Answer:
An apple costs $0.27 or ¢27
A banana costs $0.19 or ¢19
And an orange costs $0.14 or ¢14
Step-by-step explanation:
Lets assume that the cost of each apple is x,that of a banana is y and the cost of each orange is z
And since the prices of apples are a cent less than twice the price of oranges,we have the equation like this: x = 2z - 1
And since ¢100 = $1
We can therefore change the total amount of money paid for the fruits to cents
6x + 5y +2z = 285_____ equation 1
3x + 7y + 4z = 270____ equation 2
Remember that x = 2z - 1,so we substitute into both equation
6(2z - 1) + 5y + 2z = 285
12z - 6 + 5y + 2z = 285
14z + 5y = 291____ equation 3
3(2z - 1) + 7y + 4z = 270
6z - 3 + 7y + 4z = 270
10z + 7y = 273____ equation 4
Now we want to make the coefficient of y from both equation 3 and 4 to be same by multiplying them by 7 and 5 respectively
98z + 35y = 2037____ equation 5
50z + 35y = 1365____ equation 6
Subtract equation 6 from 5
48z = 672
Z = 14
Remember that x = 2z - 1
(14 × 2) - 1 = 27
X = 27
Finally substitute x = 27 and z = 14 in equation 1
6(27) + 5y + 2(14) = 285
162 + 5y + 28 = 285
5y = 285 - 162 - 28
5y = 95
Y = 19
Here the cost of apple is 27 cents($0.27), banana is 19 cents($0.19] and oranges is 14 cents ($0.14)
Answer:
One apple cost 27 cent or $0.27
One banana cost 19 cent or $0.19
One orange cost 14 cent or $0.14
Step-by-step explanation:
Let x represent the cost of one apple
Let y represent the cost of one banana
Let z represent the cost of one orange
Since the monetary unit is both in dollars and cents, we use the cent (¢) unit.

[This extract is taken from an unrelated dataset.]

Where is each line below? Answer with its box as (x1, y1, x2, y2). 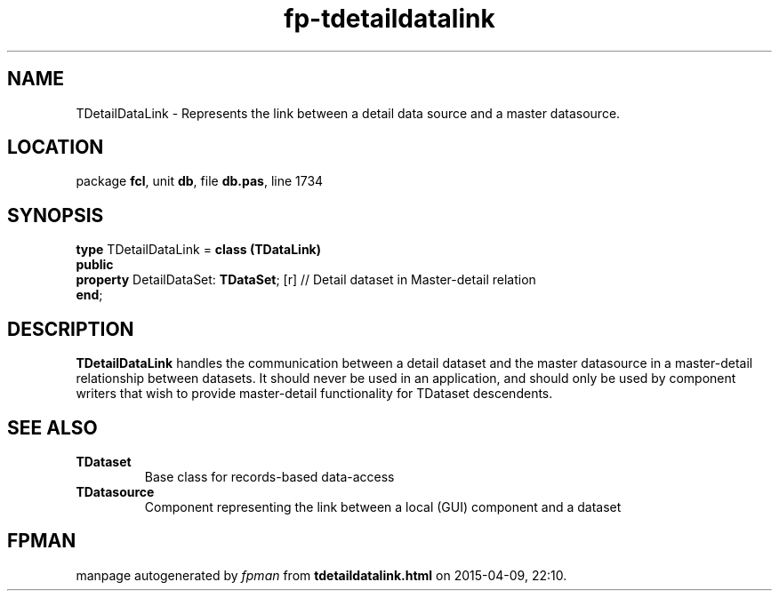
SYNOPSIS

1 dollar ($) = 100 cent (¢)
Therefore, $2.85 and $2.70 will be 285¢ and 270¢ respectively.
According to the question, Agnes buys six apples, five bananas, and two oranges with a total cost of 285¢. Mathematically, this means:
6x + 5y + 2z = 285¢ ......... eqn1
Agnes buys three apples, seven bananas, and four oranges, which cost 270¢ in total. Mathematically,
3x + 7y + 4z = 270¢ ........ eqn2
The question further states that apples are 1
cent less than twice the cost of oranges. This mathematically means:
x = 2z - 1 ........... eqn3
We use simultaneous equation to solve this, but we have to reduce the variables in each equation 1&2 to 2 by substituting eqn3 into both equations 1&2 i.e.
6x + 5y + 2z = 285 .......... eqn1
6(2z-1) + 5y + 2z = 285
12z - 6 + 5y + 2z = 285
14z + 5y = 285 + 6
14z + 5y = 291 .......... eqn4
3x + 7y + 4z = 270 ........ eqn2
3(2z-1) + 7y + 4z = 270
6z - 3 + 7y + 4z = 270
10z + 7y = 270 + 3
10z + 7y = 273 ............. eqn5
Now we can simultaneously solve equations 4&5 using elimination method.
14z + 5y = 291
10z + 7y = 273
We multiply eqns 4 and 5 by 7 and 5 respectively in order to eliminate variable y
7 × 14z + 5y = 291
5 × 10z + 7y = 273
98z + 35y = 2037
50z + 35y = 1365
We subtract to have
48z = 672
z = 672/48
z = 14
If z is 14, we substitute the value of z into eqn3;
x = 2z - 1
x = 2(14) - 1
x = 28 - 1
x = 27
If z= 14 and x=27, we substitute both values into eqn 2
3x + 7y + 4z = 270
3(27) + 7y + 4(14) = 270
81 + 7y + 56 = 270
137 + 7y = 270
Collect like terms
7y = 270-137
7y = 133
y= 133/7
y = 19
Hence, z= 14, y=19 and x=27.
This means that the cost of one apple, one banana and one orange is 27¢, 19¢ and 14¢ respectively.